Malaysia versus Kesultanan Sulu, Tipe Konflik Unik dalam Sistem Negara Bangsa

Maret 8, 2013, oleh: Admin HI

Sabah, itulah nama wilayah yang menjadi persoalan antara Kesultanan Sulu dengan negara Malaysia. Saling tembak yang terjadi pada awal Maret 2013, mengakibatkan lima polisi Malaysia dan dua orang yang di identifikasi sebagai tentara kesultanan Sulu menjadi korban. Saling tembak tersebut semakin melebar dari tempat awal terjadi, dari Lahad Datu menyebar ke Semporna dan Kunak. Konflik antara Kesultanan Sulu dengan Malaysia tersebut semakin bereskalasi (semakin tegang) dari hari ke hari.

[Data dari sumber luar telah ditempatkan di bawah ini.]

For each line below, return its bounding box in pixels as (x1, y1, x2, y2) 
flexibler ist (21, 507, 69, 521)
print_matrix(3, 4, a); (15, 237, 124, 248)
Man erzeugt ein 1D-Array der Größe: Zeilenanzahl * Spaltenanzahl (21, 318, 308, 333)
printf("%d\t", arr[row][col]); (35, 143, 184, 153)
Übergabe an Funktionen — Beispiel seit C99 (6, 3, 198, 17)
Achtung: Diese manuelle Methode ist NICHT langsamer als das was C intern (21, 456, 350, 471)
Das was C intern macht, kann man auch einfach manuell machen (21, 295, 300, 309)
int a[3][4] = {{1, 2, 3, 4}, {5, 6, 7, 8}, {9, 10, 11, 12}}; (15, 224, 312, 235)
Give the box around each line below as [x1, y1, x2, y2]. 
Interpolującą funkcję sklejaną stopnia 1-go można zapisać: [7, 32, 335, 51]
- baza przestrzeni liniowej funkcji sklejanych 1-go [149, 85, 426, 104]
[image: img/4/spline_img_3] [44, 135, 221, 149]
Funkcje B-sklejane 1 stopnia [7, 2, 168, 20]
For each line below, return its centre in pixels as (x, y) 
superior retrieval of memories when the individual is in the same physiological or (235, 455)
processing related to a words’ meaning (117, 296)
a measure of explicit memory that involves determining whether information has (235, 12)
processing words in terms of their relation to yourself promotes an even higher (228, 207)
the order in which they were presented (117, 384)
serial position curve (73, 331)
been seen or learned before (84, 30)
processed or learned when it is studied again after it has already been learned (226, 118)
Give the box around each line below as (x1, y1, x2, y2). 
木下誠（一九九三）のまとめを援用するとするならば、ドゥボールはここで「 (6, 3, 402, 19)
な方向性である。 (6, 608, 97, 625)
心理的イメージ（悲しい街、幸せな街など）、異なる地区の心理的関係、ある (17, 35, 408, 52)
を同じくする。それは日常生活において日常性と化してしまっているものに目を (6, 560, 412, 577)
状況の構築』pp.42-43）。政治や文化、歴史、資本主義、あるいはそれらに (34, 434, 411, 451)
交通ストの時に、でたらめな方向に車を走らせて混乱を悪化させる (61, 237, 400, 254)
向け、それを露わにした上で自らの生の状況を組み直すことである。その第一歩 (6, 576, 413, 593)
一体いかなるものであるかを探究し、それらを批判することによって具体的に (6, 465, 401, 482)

Kepala Polisi Malaysia Inspektur Jenderal Tan Sri Ismail Omar menyatakan bahwa, pasukan malaysia akan terus menumpas tentara Sulu yang membawa senjata api. Begitu juga sebaliknya pasukan Kesultanan Sulu menyatakan tidak akan mundur sebelum Sabah menjadi kepemilikan mereka kembali.

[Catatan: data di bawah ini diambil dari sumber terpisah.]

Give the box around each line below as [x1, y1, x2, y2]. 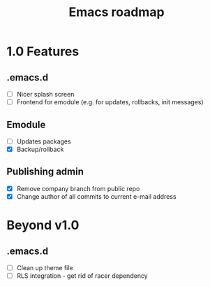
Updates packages [16, 137, 71, 146]
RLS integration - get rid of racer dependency [16, 272, 148, 280]
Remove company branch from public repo [16, 184, 140, 192]
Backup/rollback [16, 145, 64, 153]
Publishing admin [6, 166, 84, 178]
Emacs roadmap [68, 4, 165, 20]
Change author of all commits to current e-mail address [16, 192, 177, 200]
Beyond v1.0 [6, 218, 80, 233]
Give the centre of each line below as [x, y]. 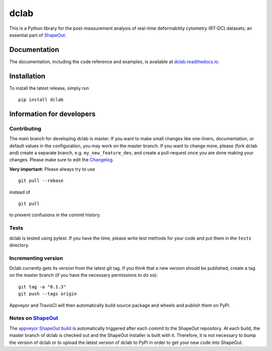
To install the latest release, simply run [49, 88]
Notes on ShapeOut [34, 318]
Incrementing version [36, 258]
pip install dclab [41, 100]
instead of [20, 192]
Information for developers [52, 114]
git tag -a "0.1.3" [42, 287]
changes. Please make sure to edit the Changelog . [62, 160]
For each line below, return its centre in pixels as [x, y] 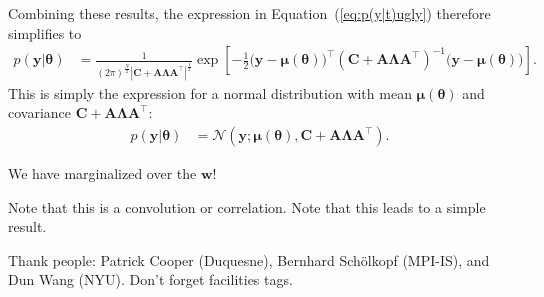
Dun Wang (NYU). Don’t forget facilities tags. [150, 279]
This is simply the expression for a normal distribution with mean [210, 92]
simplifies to [45, 32]
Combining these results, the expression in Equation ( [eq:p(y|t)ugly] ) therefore [249, 13]
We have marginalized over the [102, 173]
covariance [40, 112]
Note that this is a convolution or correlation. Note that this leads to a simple [247, 206]
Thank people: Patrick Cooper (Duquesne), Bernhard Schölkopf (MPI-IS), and [249, 259]
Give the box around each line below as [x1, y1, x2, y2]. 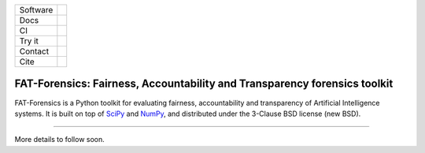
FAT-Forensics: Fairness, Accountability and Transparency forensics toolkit [14, 77, 394, 91]
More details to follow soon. [14, 135, 105, 144]
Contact [19, 46, 50, 57]
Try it [19, 35, 39, 47]
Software [19, 5, 54, 15]
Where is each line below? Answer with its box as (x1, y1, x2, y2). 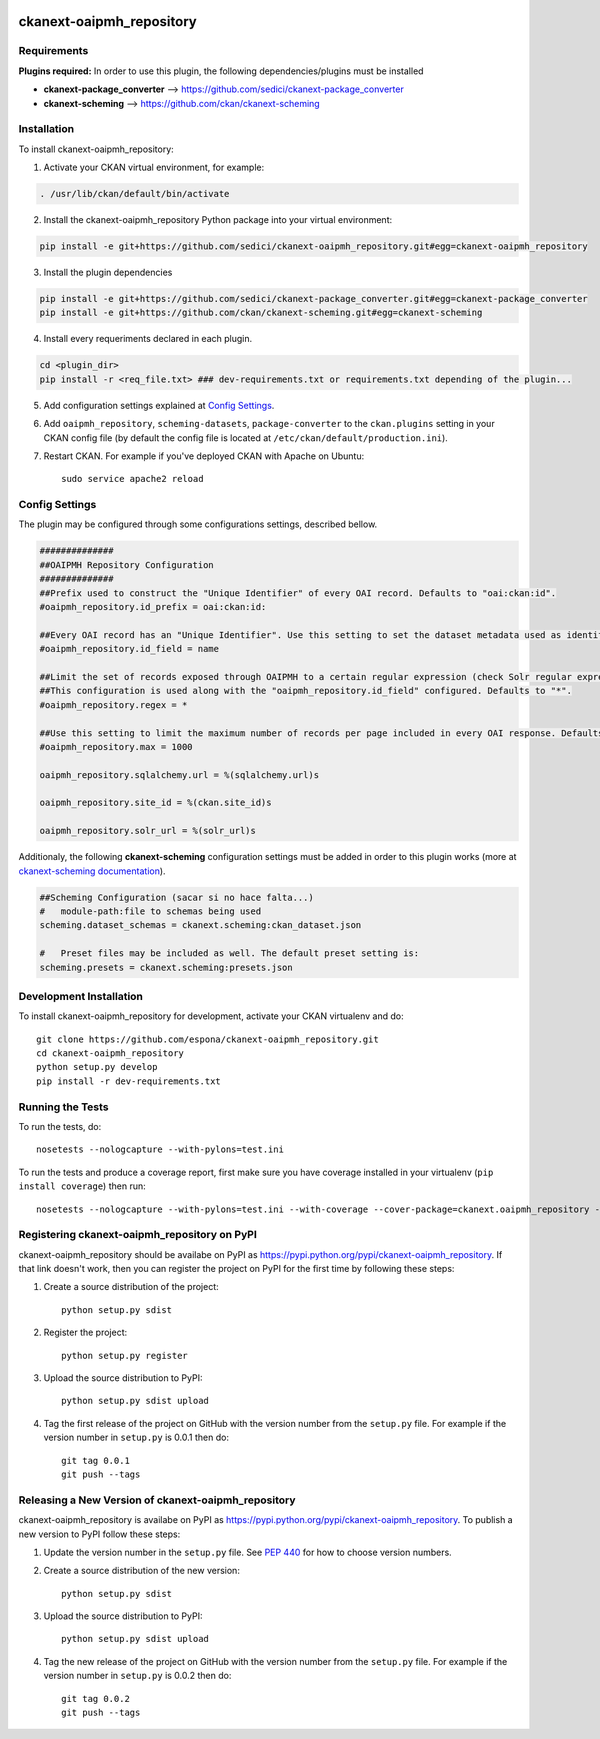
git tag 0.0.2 (61, 1693, 130, 1704)
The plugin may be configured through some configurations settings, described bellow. (18, 518, 378, 530)
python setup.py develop (36, 1061, 158, 1073)
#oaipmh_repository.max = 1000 (39, 741, 194, 752)
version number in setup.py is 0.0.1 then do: (43, 1431, 230, 1444)
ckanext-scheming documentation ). (18, 865, 166, 877)
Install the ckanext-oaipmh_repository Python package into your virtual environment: (43, 214, 393, 226)
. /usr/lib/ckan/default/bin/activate (39, 188, 230, 200)

Menurut pakar Resolusi Konflik Hubungan Internasional UMY Sugito, S.IP, M.Si, konflik antara Malaysia dengan Kesultanan Sulu ini, merupakan konflik yang unik. Dalam sistem negara bangsa, tidak biasanya kesultanan atau sistem monarki berkonfrontasi dengan negara yang berdaulat seperti halnya Malaysia.Yang justru biasa terjadi adalah negara melawan negara yang di sebut perang, kelompok pemberontak melawan negara yang disebut separatis.
Kesultanan Sulu yang masuk dalam negara Filipina dan mendapat otonomi daerah tesendiri, merupakan suatu kekuatan yang dilihat dari kacamata internasional tidak termasuk perang antar negara. Namun, Kesultanan Sulu berhasil menyatakan tuntutan mereka atas pemilikan Sabah pada Malaysia dengan cara konfrontasi senjata, walaupun kepemilikan Sabah belum tentu didapat oleh Sulu. Inilah yang menyebabkan konflik Sulu dan Malaysia tergolong unik, belum pernah ada sebelumnya peristiwa seperti ini terjadi dalam sistem negara bangsa yang telah sedemikian majunya.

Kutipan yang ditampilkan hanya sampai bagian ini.